No matter what kind of Mexican candy you're on the hunt for, chances are you'll find it at Dulceria La Bonita, a wholesale candy retailer that is open to the public. Behind its nondescript exterior, this candy warehouse is stocked with a vast assortment of Mexican candies, snacks, toys, and party decorations. Among the bulk items, you'll find iconic Mexican brand candies like Tres Reyes, La Imperial, De La Rosa, and Lucas.

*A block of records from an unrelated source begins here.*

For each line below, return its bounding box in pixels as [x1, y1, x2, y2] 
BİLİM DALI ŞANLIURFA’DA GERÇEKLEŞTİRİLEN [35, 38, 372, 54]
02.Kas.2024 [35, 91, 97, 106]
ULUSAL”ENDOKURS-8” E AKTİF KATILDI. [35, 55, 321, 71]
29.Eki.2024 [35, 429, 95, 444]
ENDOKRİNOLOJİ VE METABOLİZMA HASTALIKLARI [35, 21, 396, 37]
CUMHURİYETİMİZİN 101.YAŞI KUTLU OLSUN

Palabras is a unique gathering place in central Phoenix, a bright, energetic space that caters to the community while providing an invaluable resource for the city's large Spanish-speaking population. The book selection veers toward titles in Spanish and English that promote diversity and social and cultural awareness. There's other merchandise for sale, too, including shirts, home goods, and work by local artists. Palabras offers far more than just what it sells, though. The space is home to programming like POC (people of color) open mics, language classes, and writing nights for both Spanish and English writers. We're lucky to have it in the Valley.

We love accenting our home with beautiful Mexican handicrafts; what we don't love is when those "Mexican handicrafts" are actually mass-produced in a factory overseas. Fortunately, we have stores like Mercado Mexico in the southeast Valley, where the real thing is available (and at great prices, to boot). There's a little bit of everything here, from piñatas, colorful blankets, and Dia de los Muertos figurines to vibrant dishware, rustic pottery, and outdoor decor. We often lose track of time roaming the aisles of Mercado Mexico, looking for that next perfect acquisition and admiring the craftsmanship of our neighbors to the south.